Когда вам сообщают такое, как быть в этот миг?..
Я этого никогда не знал и сейчас не знаю. Наверное, и не надо знать. По общему мнению, что-то полагается вроде почувствовать и сказать...
Или хотя бы только сказать.
Я стоял, тупо глядя Капелькину в лицо, оно расплывалось у меня перед глазами. Услышал, как кто-то вместо меня выдавливает ненужные слова.
— Мыта... Эмилия Ильинична... Хорошая у тебя мама-Жалко... Ну ты держись... Ничего... Это ведь когда-нибудь все равно...
Киса вдруг посмотрел на меня как тогда,по-котеночьи, и заикаясь, заговорил.
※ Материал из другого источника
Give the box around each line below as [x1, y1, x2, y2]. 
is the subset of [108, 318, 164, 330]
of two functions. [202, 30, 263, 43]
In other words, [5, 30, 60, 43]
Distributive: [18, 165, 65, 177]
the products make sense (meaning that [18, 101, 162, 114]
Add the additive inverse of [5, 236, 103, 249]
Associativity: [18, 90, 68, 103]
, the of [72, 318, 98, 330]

— Т-ты з-знаешь, у м-м-еня была с-с-сестра Соня С-с-старшая . Х-х-хорошая была... П-п-петь умела... Глаза т-т-тоже з-з-зеленые... Умерла в день, к-к-когда я родился, в т-т-тот с-с-самый день и ч-ч-час... И в т-т-тот же с-с-самый день п-п-папу... Рассст-т-треляли... Я ни его, ни с-с-сестры никогда не видел. М-м-мне мама это т-т-только в п-предпоследний день рассказала. У н-нее рак был...
— Кис, слушай... Ты один тут не сиди безвылазно. Я тоже сейчас один... Хочешь, у меня поживи.
— Зачем.
— Ну... Отвлечешься.
— Ну, отвлекусь. А дальше?
— А дальше... Наладим жизнь... Понемногу...
Он вобрал голову в плечи и выдохнул воздух, выдохнул куда-то в себя... еще и еще... Я не сразу понял, что это плач: бесслезные и почти беззвучные сухие рыдания. Вспомнил, что с самого детства ни разу не видел его плачущим, да и Мыша как-то сказала: мой Костик не плачет, он не умеет плакать.
И вот...
Приглашением он не воспользовался, но не возразил против моих каждодневных вечерних визитов с парой-тройкой бутылок пива.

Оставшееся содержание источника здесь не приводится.